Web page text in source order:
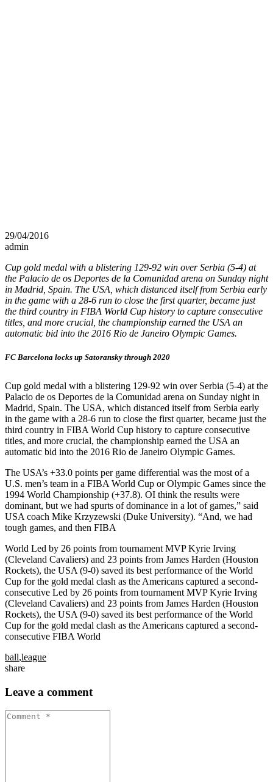
29/04/2016
admin
Cup gold medal with a blistering 129-92 win over Serbia (5-4) at
the Palacio de os Deportes de la Comunidad arena on Sunday night
in Madrid, Spain. The USA, which distanced itself from Serbia early
in the game with a 28-6 run to close the first quarter, became just
the third country in FIBA World Cup history to capture consecutive
titles, and more crucial, the championship earned the USA an
automatic bid into the 2016 Rio de Janeiro Olympic Games.
FC Barcelona locks up Satoransky through 2020
Cup gold medal with a blistering 129-92 win over Serbia (5-4) at the
Palacio de os Deportes de la Comunidad arena on Sunday night in
Madrid, Spain. The USA, which distanced itself from Serbia early
in the game with a 28-6 run to close the first quarter, became just the
third country in FIBA World Cup history to capture consecutive
titles, and more crucial, the championship earned the USA an
automatic bid into the 2016 Rio de Janeiro Olympic Games.
The USA’s +33.0 points per game differential was the most of a
U.S. men’s team in a FIBA World Cup or Olympic Games since the
1994 World Championship (+37.8). OI think the results were
dominant, but we had spurts of dominance in a lot of games,” said
USA coach Mike Krzyzewski (Duke University). “And, we had
tough games, and then FIBA
World Led by 26 points from tournament MVP Kyrie Irving
(Cleveland Cavaliers) and 23 points from James Harden (Houston
Rockets), the USA (9-0) saved its best performance of the World
Cup for the gold medal clash as the Americans captured a second-
consecutive Led by 26 points from tournament MVP Kyrie Irving
(Cleveland Cavaliers) and 23 points from James Harden (Houston
Rockets), the USA (9-0) saved its best performance of the World
Cup for the gold medal clash as the Americans captured a second-
consecutive FIBA World
ball,league
share
Leave a comment

● Task item
Copy from the line with "1994 World Championship" to the final line of the records, inclusive, and add nothing else.

● Solution
1994 World Championship (+37.8). OI think the results were
dominant, but we had spurts of dominance in a lot of games,” said
USA coach Mike Krzyzewski (Duke University). “And, we had
tough games, and then FIBA
World Led by 26 points from tournament MVP Kyrie Irving
(Cleveland Cavaliers) and 23 points from James Harden (Houston
Rockets), the USA (9-0) saved its best performance of the World
Cup for the gold medal clash as the Americans captured a second-
consecutive Led by 26 points from tournament MVP Kyrie Irving
(Cleveland Cavaliers) and 23 points from James Harden (Houston
Rockets), the USA (9-0) saved its best performance of the World
Cup for the gold medal clash as the Americans captured a second-
consecutive FIBA World
ball,league
share
Leave a comment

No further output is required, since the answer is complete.